Bridging safety and cybersecurity
While many organisations still see safety and cybersecurity as separate worlds, Vinçotte sees them as deeply connected. Both are about trust, continuity, and behaviour.
“As an organisation, we have a role to play in raising cybersecurity awareness among our clients, the same way we’ve always talked about physical safety,” Coomans explains. “The two belong together.”
That connection is not only conceptual, but also strategic.
“Safety can unlock budgets that cybersecurity alone cannot,” says Coomans. “In many companies, the safety department is better structured and funded than IT. By connecting those two worlds, you create real impact.”
This pragmatic approach reflects Vinçotte’s DNA: focusing not on
technology for its own sake, but on people, organisations, and continuous
learning.
“Awareness doesn’t happen in one way only,” Coomans adds. “E-learning modules are a great foundation, but they work best when they’re brought to life with real examples from your own company. When people recognise situations from their daily work, the lessons really stick.”
Coomans often begins conversations with three simple questions that reveal a lot about a company’s readiness:
- When was the last time you tested whether your backups can be fully restored?
- Do you have an incident-response plan and does everyone know what to do if ransomware strikes today?
- Does your organisation have a formal approach to risk management, and does cybersecurity form part of it?
“If the answer to any of those is unclear,” he says, “there’s work to do.”
Leadership as a lever
Cybersecurity truly takes root only when it’s driven from the top. “Leadership plays a crucial role,” says Vanderlocht. “It’s the leadership team that decides whether the topic gets attention and resources. If it doesn’t come from the top, it doesn’t happen.”

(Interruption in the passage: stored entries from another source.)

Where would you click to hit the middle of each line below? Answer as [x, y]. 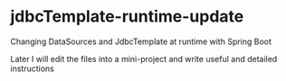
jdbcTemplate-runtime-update [127, 17]
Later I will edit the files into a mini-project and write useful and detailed [144, 58]
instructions [33, 68]
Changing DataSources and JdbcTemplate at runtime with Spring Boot [141, 41]
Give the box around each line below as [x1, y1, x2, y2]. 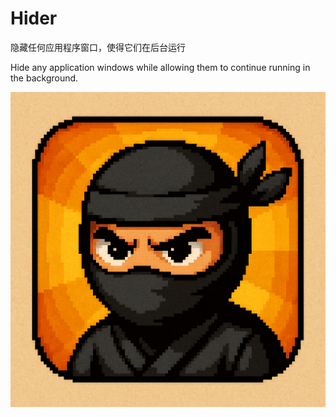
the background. [10, 72, 79, 84]
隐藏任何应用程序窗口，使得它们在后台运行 [10, 41, 186, 53]
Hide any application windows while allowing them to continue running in [10, 61, 311, 73]
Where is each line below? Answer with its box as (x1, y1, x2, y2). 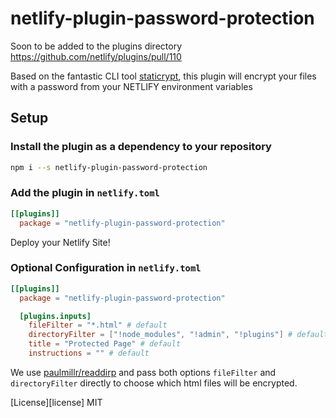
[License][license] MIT (10, 396, 103, 408)
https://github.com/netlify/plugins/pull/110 (10, 50, 182, 62)
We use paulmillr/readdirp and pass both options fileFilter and (10, 366, 277, 378)
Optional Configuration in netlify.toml (10, 261, 202, 275)
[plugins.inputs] (19, 311, 92, 321)
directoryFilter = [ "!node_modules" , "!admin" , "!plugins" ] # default (28, 330, 329, 340)
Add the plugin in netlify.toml (10, 186, 160, 200)
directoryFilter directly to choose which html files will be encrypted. (10, 377, 298, 389)
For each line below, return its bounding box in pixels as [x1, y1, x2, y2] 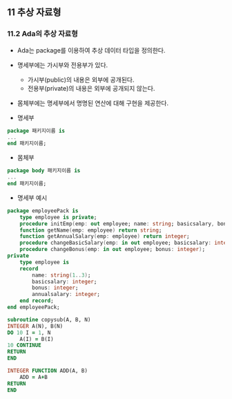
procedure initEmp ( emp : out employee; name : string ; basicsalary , [19, 220, 215, 227]
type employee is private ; [19, 214, 97, 221]
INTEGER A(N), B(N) [7, 322, 64, 330]
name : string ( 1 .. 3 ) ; [32, 272, 91, 279]
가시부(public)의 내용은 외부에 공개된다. [27, 75, 135, 84]
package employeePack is [7, 207, 79, 214]
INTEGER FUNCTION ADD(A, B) [7, 367, 88, 375]
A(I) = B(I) [19, 335, 54, 342]
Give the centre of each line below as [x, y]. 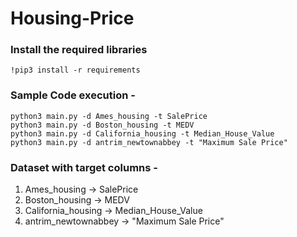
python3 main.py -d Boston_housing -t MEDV [102, 125]
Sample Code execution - [73, 95]
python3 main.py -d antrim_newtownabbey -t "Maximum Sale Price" [149, 142]
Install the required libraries [79, 50]
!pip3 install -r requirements [75, 70]
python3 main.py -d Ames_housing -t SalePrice [109, 116]
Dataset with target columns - [84, 167]
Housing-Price [72, 18]
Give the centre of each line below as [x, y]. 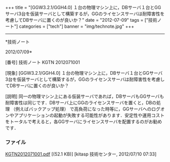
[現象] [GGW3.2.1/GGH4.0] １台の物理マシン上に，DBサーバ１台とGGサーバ [84, 73]
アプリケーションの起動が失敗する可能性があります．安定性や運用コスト [89, 115]
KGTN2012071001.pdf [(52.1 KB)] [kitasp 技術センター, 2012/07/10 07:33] [81, 154]
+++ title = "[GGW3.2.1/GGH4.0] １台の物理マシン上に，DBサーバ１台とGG [83, 7]
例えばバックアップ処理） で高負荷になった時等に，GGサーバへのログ [88, 109]
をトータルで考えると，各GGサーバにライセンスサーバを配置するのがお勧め [84, 122]
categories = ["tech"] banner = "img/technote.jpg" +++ [77, 26]
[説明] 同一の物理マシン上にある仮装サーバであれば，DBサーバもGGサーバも [85, 96]
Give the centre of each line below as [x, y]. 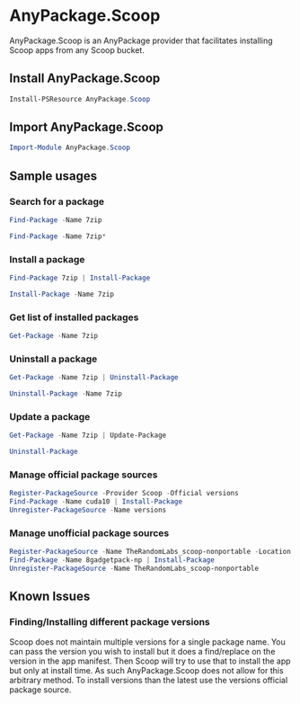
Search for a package [57, 201]
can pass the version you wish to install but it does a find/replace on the [142, 651]
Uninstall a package [53, 359]
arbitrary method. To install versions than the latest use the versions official [149, 680]
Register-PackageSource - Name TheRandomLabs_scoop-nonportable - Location [150, 552]
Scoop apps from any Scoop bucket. [77, 49]
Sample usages [53, 176]
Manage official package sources [84, 475]
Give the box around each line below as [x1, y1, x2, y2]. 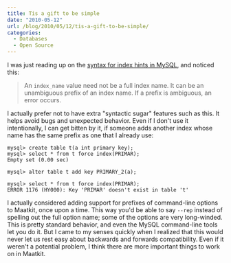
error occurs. [23, 96, 62, 104]
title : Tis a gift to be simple [7, 10, 100, 17]
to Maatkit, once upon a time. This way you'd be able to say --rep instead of [7, 206, 223, 214]
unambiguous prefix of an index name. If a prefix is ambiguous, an [23, 89, 212, 97]
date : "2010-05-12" [7, 16, 63, 23]
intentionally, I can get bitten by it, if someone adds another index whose [7, 124, 213, 132]
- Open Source [13, 42, 54, 49]
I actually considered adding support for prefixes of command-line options [7, 198, 219, 207]
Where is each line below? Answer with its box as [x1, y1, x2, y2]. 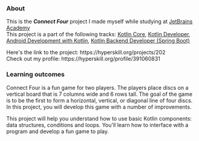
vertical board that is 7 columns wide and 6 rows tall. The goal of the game [6, 90, 192, 98]
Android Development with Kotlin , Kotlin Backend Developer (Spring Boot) [6, 37, 191, 45]
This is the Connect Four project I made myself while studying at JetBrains [6, 18, 193, 25]
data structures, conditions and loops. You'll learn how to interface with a [6, 121, 189, 128]
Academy [6, 24, 30, 31]
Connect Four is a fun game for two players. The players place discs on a [6, 84, 189, 91]
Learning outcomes [6, 70, 65, 79]
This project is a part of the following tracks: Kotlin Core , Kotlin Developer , [6, 31, 191, 38]
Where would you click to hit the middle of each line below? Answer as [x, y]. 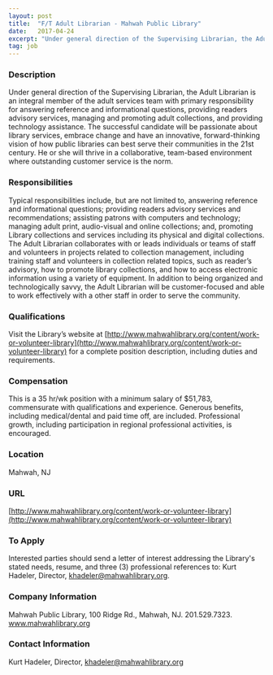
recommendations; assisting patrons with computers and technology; [125, 217]
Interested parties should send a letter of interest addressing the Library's [132, 559]
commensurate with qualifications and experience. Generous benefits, [126, 407]
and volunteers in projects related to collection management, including [126, 252]
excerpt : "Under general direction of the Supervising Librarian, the [130, 39]
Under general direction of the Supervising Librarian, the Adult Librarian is [132, 92]
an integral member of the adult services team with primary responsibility [131, 101]
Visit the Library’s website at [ [58, 334]
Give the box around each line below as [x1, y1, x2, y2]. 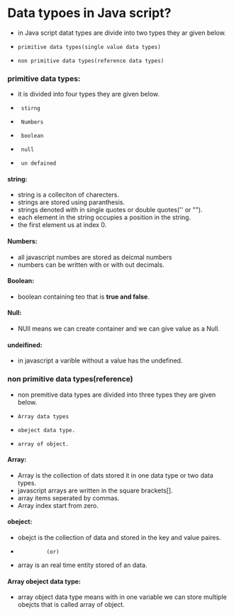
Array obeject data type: [7, 577, 82, 585]
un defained [21, 160, 57, 167]
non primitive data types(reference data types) [17, 57, 165, 65]
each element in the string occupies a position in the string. [17, 213, 191, 221]
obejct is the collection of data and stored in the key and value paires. [17, 533, 221, 541]
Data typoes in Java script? [7, 5, 172, 21]
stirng [21, 105, 40, 112]
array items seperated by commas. [17, 493, 120, 502]
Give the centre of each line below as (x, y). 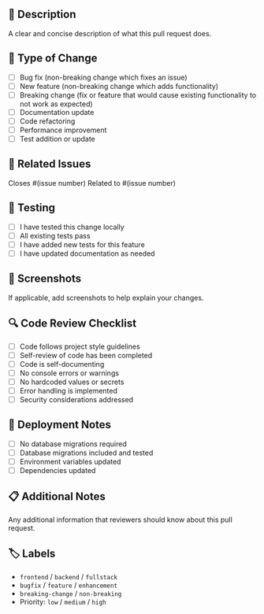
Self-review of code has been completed (86, 355)
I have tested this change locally (72, 227)
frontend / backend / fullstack (69, 576)
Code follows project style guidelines (80, 346)
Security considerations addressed (76, 399)
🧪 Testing (32, 208)
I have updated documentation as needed (87, 253)
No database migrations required (73, 444)
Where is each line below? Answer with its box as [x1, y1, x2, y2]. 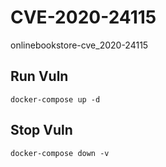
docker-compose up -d [10, 94, 101, 105]
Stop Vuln [10, 122, 73, 139]
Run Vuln [10, 68, 69, 85]
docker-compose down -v [10, 148, 110, 158]
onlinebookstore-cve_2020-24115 [10, 39, 149, 51]
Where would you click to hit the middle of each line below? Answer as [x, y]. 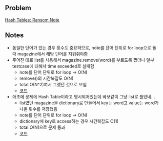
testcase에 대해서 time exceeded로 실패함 [53, 66]
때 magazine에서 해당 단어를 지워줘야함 [50, 54]
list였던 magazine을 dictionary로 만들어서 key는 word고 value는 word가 [89, 103]
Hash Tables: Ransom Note [32, 20]
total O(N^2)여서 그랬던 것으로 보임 [53, 84]
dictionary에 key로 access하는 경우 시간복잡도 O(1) [69, 121]
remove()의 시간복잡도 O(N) [46, 78]
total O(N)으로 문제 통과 [42, 127]
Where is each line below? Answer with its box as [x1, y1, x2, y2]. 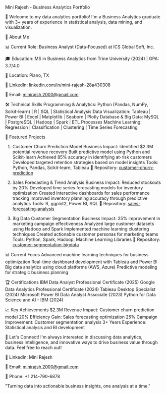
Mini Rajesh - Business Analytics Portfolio [5, 4, 90, 10]
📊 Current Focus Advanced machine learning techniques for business [5, 252, 149, 257]
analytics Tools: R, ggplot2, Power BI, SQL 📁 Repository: [12, 201, 127, 206]
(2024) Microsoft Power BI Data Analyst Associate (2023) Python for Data [5, 292, 156, 297]
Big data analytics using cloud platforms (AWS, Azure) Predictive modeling [5, 264, 158, 270]
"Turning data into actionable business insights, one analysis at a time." [5, 383, 151, 389]
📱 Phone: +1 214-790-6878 [5, 374, 60, 379]
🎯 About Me [5, 34, 30, 40]
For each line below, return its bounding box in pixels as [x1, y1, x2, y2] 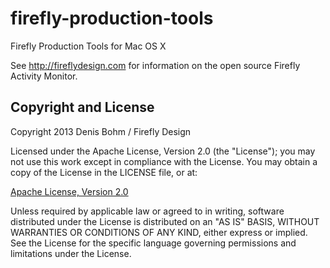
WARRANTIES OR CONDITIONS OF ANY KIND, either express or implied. [10, 226, 308, 238]
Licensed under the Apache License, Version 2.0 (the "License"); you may [10, 145, 316, 157]
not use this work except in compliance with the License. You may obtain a [10, 155, 318, 167]
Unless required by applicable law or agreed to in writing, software [10, 205, 285, 217]
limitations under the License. [10, 247, 132, 259]
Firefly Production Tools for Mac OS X [10, 40, 167, 52]
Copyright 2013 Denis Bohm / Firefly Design [10, 125, 192, 137]
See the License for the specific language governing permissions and [10, 237, 297, 249]
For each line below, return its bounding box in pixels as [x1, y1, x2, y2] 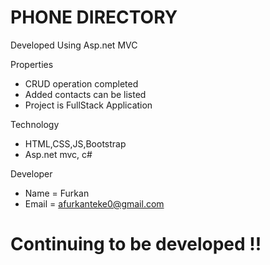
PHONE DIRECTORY [10, 6, 178, 29]
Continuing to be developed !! [10, 233, 262, 256]
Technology [10, 118, 60, 130]
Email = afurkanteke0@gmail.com [24, 197, 165, 210]
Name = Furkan [24, 187, 90, 199]
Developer [10, 167, 53, 180]
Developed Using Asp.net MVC [10, 39, 138, 51]
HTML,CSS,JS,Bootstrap [24, 137, 127, 150]
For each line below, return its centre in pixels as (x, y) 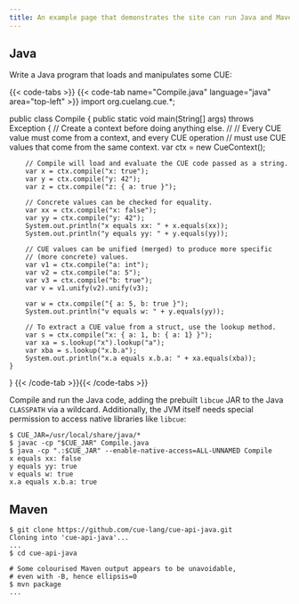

Vanderlocht sees cybersecurity as an essential part of enterprise risk management. “Safety has always been a board topic — fire safety, worker safety, process safety,” she says. “Cyber safety must be on that same list. It’s not just an IT risk; it’s a business continuity risk, a reputational risk, and a customer risk.”
That’s why the Vinçotte Academy now offers dedicated training for Board Members and Top Management. Not to turn them into cybersecurity experts, but to help them ask the right questions and take ownership of the topic.
“The issues leadership focuses on are the ones that come to life within the organisation,” says Vanderlocht. One of those questions is deceptively simple: How long does it take between a click and a report in our company?
Trust as the new currency
Vinçotte’s approach to cybersecurity fits into a broader movement: a shift from compliance to resilience, from rules to culture, from checklists to behaviour.
“You don’t build trust with a single audit,” says Vanderlocht.
“It’s a continuous process of learning, improving, and taking responsibility.”
That philosophy underpins the company’s Trust in Digital initiative:
treating cybersecurity not as control, but as culture. Or as Coomans puts it,
“Cybersecurity is the means, Trust in Digital however is the return on
investment. It’s how you show your clients, investors, and regulators that your
organisation will endure because it’s resilient.”
He compares it to the old Intel Inside sticker on laptops.
“Companies are starting to treat cybersecurity the same way. As something they proudly show,” he says. “Best in class companies even publish a dedicated Trust Page on their websites to explain what they do, which standards they meet, and how they handle incidents. It’s becoming part of their brand.”
Ultimately, says Coomans, the goal is to move from compliance-driven to value-driven cybersecurity.
“When people apply the same awareness at home such as protecting their kids online or helping their parents spot scams, that’s when you know the culture has truly changed. It’s not about ticking boxes. It’s about living trust.”
Vinçotte’s message is clear: cybersecurity is not just a technical challenge. It’s a human one. It’s about leadership, trust, and a healthy dose of distrust. And those are precisely the values Vinçotte has stood for since 1872.